Of course this is a simple and contrived example, the real power of Manta comes when you have say 1,000,000 log files stored under a particular path and want to grep them all for a particular string. To do that you'd do something like:

  $ mfind /jperkin/public/logs -n "access_log.*.gz" | mjob create -o -m "gzcat" -m "grep something" -r "cat"
This will scale to whatever size your Manta cluster is, e.g. if you have 10 hosts then the log files will be split up across those hosts and they each will spin up multiple zones to run "gzcat | grep" on the local data, before a final "cat" reduce job is used to collate the results from each map job.
Wow, thank you, again. I have to definitely take a look this. My use cases tend to vary so much that creating a Hadoop like system would require too much custom coding.

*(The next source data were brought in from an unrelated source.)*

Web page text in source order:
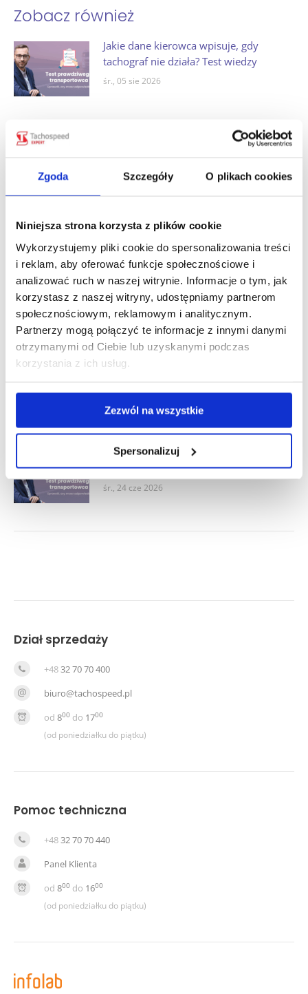
Zgoda Szczegóły O plikach cookies
Niniejsza strona korzysta z plików cookie
Wykorzystujemy pliki cookie do spersonalizowania treści
i reklam, aby oferować funkcje społecznościowe i
analizować ruch w naszej witrynie. Informacje o tym, jak
korzystasz z naszej witryny, udostępniamy partnerom
społecznościowym, reklamowym i analitycznym.
Partnerzy mogą połączyć te informacje z innymi danymi
otrzymanymi od Ciebie lub uzyskanymi podczas
korzystania z ich usług.
Zezwól na wszystkie
Spersonalizuj
Zobacz również
Jakie dane kierowca wpisuje, gdy
tachograf nie działa? Test wiedzy
śr., 05 sie 2026
z karty i wykresówki? Test wiedzy
przewozy drogowe na potrzeby własne?
Sprawdź się w quizie
śr., 22 lip 2026
Czy kierowca busa na wyłączeniu musi
używać karty kierowcy? Sprawdź się w
quizie
śr., 15 lip 2026
2,5 t w transporcie międzynarodowym?
śr., 01 lip 2026
Dieta krajowa kierowcy: ile wyniesie za
wyjazd od poniedziałku do piątku?
śr., 24 cze 2026
Dział sprzedaży
+4832 70 70 400
biuro@tachospeed.pl
od 800 do 1700
(od poniedziałku do piątku)
Pomoc techniczna
+4832 70 70 440
Panel Klienta
od 800 do 1600
(od poniedziałku do piątku)
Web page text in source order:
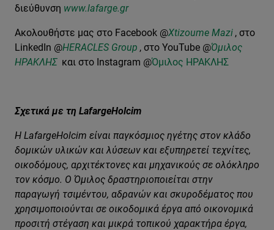
διεύθυνση www.lafarge.gr
Ακολουθήστε μας στο Facebook @Xtizoume Mazi , στο
LinkedIn @HERACLES Group , στο YouTube @Όμιλος
ΗΡΑΚΛΗΣ και στο Instagram @Όμιλος ΗΡΑΚΛΗΣ
Σχετικά με τη LafargeHolcim
Η LafargeHolcim είναι παγκόσμιος ηγέτης στον κλάδο
δομικών υλικών και λύσεων και εξυπηρετεί τεχνίτες,
οικοδόμους, αρχιτέκτονες και μηχανικούς σε ολόκληρο
τον κόσμο. Ο Όμιλος δραστηριοποιείται στην
παραγωγή τσιμέντου, αδρανών και σκυροδέματος που
χρησιμοποιούνται σε οικοδομικά έργα από οικονομικά
προσιτή στέγαση και μικρά τοπικού χαρακτήρα έργα,
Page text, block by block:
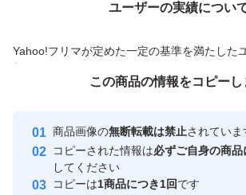
ユーザーの実績につい
Yahoo!フリマが定めた一定の基準を満たした
付与しています
安心取引出品者
心・安全なユ
取引実績
価格の相談 商
この商品の情報をコピーし
商品画像の無断転載は禁止されていま
コピーされた情報は必ずご自身の商
してください
コピーは1商品につき1回です
この商品をみている人にオススメ
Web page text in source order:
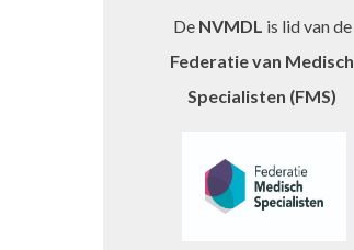
De NVMDL is lid van de
Federatie van Medisch
Specialisten (FMS)
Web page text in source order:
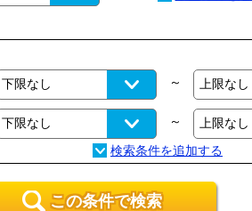
生活保
～
～
この条件で検索
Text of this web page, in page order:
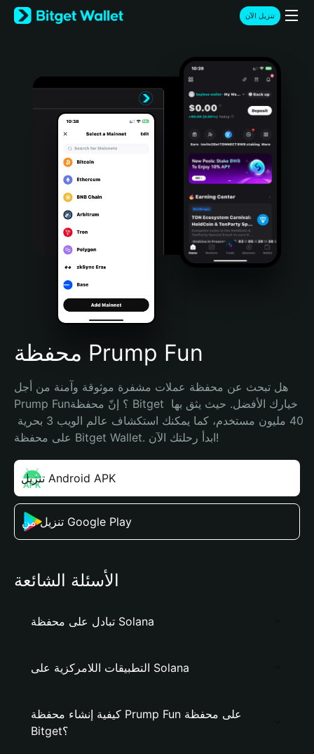
English
日本語
Türkçe
Português (Portugal)
Bahasa Indonesia
Português (Brasil)
Español (Argentina)
تنزيل الآن
محفظة Prump Fun
هل تبحث عن محفظة عملات مشفرة موثوقة وآمنة من أجل
Prump Fun؟ إنّ محفظة Bitget خيارك الأفضل. حيث يثق بها
على محفظة Bitget Wallet. ابدأ رحلتك الآن!
تنزيل Android APK
تنزيل من Google Play
الأسئلة الشائعة
تبادل على محفظة Solana
التطبيقات اللامركزية على Solana
كيفية إنشاء محفظة Prump Fun على محفظة
Bitget؟
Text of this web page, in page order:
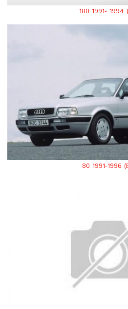
100 1991- 1994
80 1991-1996

I wonder if it is possible to have compression and de-duplication, so that there could be a one big base dataset and lots of containers that only add what new data they generate.

Anyhow, looking at this it feels really approachable. What I have in mind are quick-and-dirty data-sciency scripts for ad hoc use cases, like diffing structured files and combing over matrix data.

http://www.linux-kvm.org/wiki/images/7/71/2011-forum-porting...

Your work on porting KVM to SmartOS is amazing, I don't think this accomplishment can be easily overstated.